Don Giovanni Act I L'Elisir D'Amore Luisa Miller Samson et Dalila
Orlando Les Dialogues des Carmélites Don Giovanni Act II Das Rheingold


Don Giovanni Act I

Wolfgang Amadeus Mozart (1756-1791)

Don Giovanni

Thomas Weber


Dawn Perlner

Don Giovanni, perhaps better known in America as Don Juan, has been having a bad day.  This morning he was forced by circumstances to kill the father of a girl he’d just tried to rape - the old fool simply insisted on dueling with him!  Next he approached an attractive stranger - only to find, when she turned around, that she was Donna Elvira, a lady he had seduced and abandoned in another town, and that she was determined to avenge her own honor, or force him to marry her.  It took some fast talking to palm her off on his servant, Leporello, and make his escape.  Now he has found a pretty peasant girl, Zerlina, on her wedding day.  He has interrupted her wedding procession and tricked and bullied the rest of the party - including her fiancé, Masetto - into leaving the scene.   By the end of this duet he has convinced the disconcerted Zerlina that he truly loves her and intends to marry her - but never fear!  This is only the first act of the opera; Zerlina will be rescued by the next person who enters. (Return to top)

L’Elisir D’Amore

Gaetano Donizetti          (1797-1848)


Larry Seiler


Janice Dallas

The peasants working in the fields near a country village have passed the hot noon hour listening to Adina, a pretty young land-owner, read the tale of the love potion of Tristan and Isolde.  Now they’ve all returned to their work - except for Nemorino, who is desperately in love with the girl, and takes every opportunity to speak with her. In this duet she explains that his love for her is hopeless because it is in her nature to be fickle, as a breeze is fickle, to which he replies that he cannot leave her because it in is his nature to be faithful, as a stream faithfully flows to the sea.  (You may be glad to know that by the end of the opera, although Nemorino is no wiser after his encounter with a charlatan who sells him a fake love potion, Adina has learned a bit, and realizes that she’s in love with him after all, without the help of the Elixir of Love.)  (Return to top)

Luisa Miller

Giuseppe Verdi              (1813-1901)

Count Walter

Arthur Dunlap


Randi Kestin-Peisach


Richard Burstein


Rebecca Burstein

The plot of this opera was freely adapted from the play Kabale und Liebe (“Intrigue and Love”) by the great German playwright Johann C. F. von Schiller.  In the opera, Luisa is a village girl who has fallen in love with Rodolfo, the son of Count Walter. The count has called his son home from his travels abroad to marry him advantageously to Federica, a wealthy widow with political connections who has loved Rodolfo since childhood - but Rodolfo is determined to marry Luisa.  Rodolfo knows a shocking secret about his father which he has already used once to protect Luisa, but in this scene the count and Wurm, one of his retainers, have the upper hand:  In Rodolfo’s absence they have imprisoned Luisa’s father and threaten to execute him for lack of respect to his lord if Luisa does not swear to Federica that she loves nobody but Wurm and that Rodolfo is not really in love with her. 

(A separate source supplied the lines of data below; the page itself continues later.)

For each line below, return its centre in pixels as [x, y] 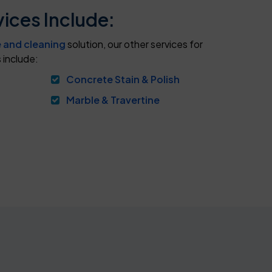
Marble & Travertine [113, 100]
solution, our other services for [134, 44]
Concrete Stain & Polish [123, 80]
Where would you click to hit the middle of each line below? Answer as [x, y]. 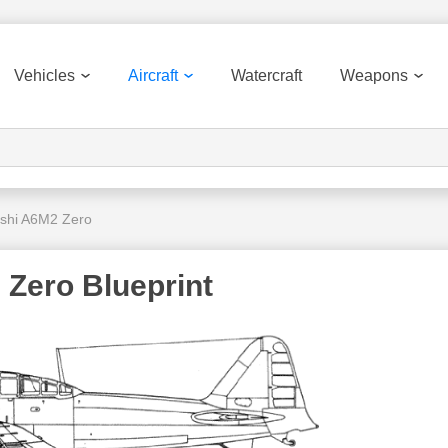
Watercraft [266, 75]
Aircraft [153, 75]
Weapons [374, 75]
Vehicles [44, 75]
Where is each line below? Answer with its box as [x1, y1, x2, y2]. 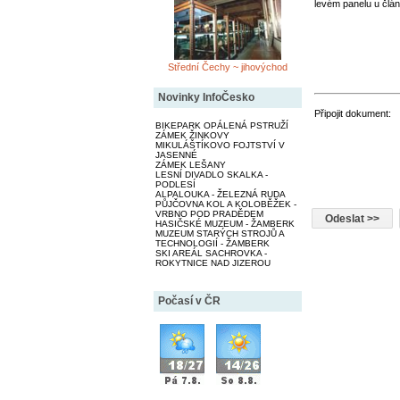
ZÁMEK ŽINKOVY [154, 129, 229, 140]
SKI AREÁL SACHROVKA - [154, 247, 267, 258]
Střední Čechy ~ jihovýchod [167, 61, 287, 72]
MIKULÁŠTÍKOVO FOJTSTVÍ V [154, 139, 285, 150]
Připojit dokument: [313, 108, 391, 119]
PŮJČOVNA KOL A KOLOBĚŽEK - [154, 198, 296, 209]
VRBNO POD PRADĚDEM [154, 208, 263, 219]
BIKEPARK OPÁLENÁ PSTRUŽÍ [154, 120, 288, 130]
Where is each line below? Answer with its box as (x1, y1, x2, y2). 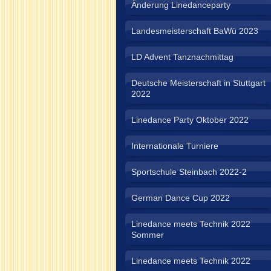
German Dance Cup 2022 (131, 193, 230, 203)
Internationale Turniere (131, 141, 218, 151)
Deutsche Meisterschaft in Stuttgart (131, 78, 266, 88)
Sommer (131, 230, 164, 240)
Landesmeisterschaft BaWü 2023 (131, 26, 258, 36)
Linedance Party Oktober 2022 (131, 115, 249, 125)
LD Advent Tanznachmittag (131, 52, 233, 62)
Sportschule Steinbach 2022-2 (131, 167, 247, 177)

You might find it interesting to compare this scene musically with the previous scene.  Donizetti uses a lot of expressive vocal ornamentation; so does Verdi, but the harmonies are darker, there’s much more harmonic rather than simply melodic music, and the ornamentation is more passionate: This is a tragedy, not a comedy.  (Return to top)

Samson et  Dalila

Camille Saint-Saëns       (1835-1921)

High Priest of Dagon

Richard Knowlton


Katherine Engel Meifert

A visit to French opera is often a visit to distant lands and Biblical or mythological themes.  This opera is almost an oratorio, with its static choral numbers and its simple presentation of biblical characters - but in this scene, we see a passionate Delilah in a confrontation with a quite human Philistine High Priest.  The High Priest visits Samson’s lover to urge her to use her power over the champion of the Hebrews for the advantage of her people, and is surprised and thrilled to learn that she is already on his side.

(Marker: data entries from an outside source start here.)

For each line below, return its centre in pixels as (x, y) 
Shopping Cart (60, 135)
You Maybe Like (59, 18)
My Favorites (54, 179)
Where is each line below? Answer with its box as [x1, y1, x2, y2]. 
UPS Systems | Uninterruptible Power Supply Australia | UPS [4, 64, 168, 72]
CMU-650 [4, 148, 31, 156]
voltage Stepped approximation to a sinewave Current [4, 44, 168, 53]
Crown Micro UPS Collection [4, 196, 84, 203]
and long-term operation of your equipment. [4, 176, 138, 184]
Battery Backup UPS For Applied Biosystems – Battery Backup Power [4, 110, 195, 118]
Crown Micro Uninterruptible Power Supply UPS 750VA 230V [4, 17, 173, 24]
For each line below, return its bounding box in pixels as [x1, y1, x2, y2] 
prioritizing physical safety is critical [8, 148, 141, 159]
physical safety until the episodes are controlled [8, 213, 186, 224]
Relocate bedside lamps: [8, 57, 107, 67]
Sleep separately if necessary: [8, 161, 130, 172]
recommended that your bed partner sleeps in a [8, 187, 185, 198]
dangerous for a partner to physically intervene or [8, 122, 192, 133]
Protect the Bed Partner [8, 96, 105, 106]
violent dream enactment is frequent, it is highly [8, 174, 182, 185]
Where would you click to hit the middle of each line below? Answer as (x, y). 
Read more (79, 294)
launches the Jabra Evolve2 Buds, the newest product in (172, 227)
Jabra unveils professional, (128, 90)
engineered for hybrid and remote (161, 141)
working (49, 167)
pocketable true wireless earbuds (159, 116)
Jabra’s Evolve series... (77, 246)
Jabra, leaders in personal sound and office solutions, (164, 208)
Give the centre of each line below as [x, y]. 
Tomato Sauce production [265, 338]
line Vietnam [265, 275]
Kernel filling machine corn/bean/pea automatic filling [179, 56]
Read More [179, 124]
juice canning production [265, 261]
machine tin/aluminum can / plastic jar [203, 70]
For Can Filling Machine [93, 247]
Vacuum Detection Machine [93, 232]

Musically, you’ll hear much more going on in the accompaniment than you did in the Mozart, Donizetti and Verdi scenes.  In those earlier pieces, recitative - that is, speaking on pitch in a conversational tone - is more likely to be accompanied very simply, with the speech itself more important than the accompaniment.  In this later-period work, influenced by Wagner, melodic and harmonic themes recur as important hints in the background, while the singers converse in simpler lines - until it’s time for them to let loose in a passionate duet!  (Return to top)


Georg Frederich Handel   (1685-1759)


Rebecca Burstein


Katherine Engel Meifert


Dawn Perlner

We’re now going back in time to 1732, ten years before Handel wrote The Messiah.  Until the prevailing political and religious situation put a temporary stop to opera in England (leading to the growth of oratorio as a predominant English musical form), Handel had built his career writing Italian-style operas like this one: basically an Opera Seria, full of kings, queens, heroes and gods interacting in secco (that is, “dry” or very simply accompanied) recitative, and then bursting into florid arias and ensembles meant to show off the singers’ vocal powers rather than to advance the plot. 

The story of this opera is based on a section of the French medieval tales surrounding Charlemagne, analogous to the British tales of King Arthur and the Round Table.  The French seem to prefer tales set in exotic foreign lands (unlike the British, whose tales glorify their own archipelago), and their characters are frequently exotic as well - which is why we find Angelica, the Queen of Cathay, and her beloved, the African knight Medoro, in conversation with Dorinda, an idealized French shepherdess.   Like the Arthurian stories, however, these tales are full of magic, chivalry, and romance.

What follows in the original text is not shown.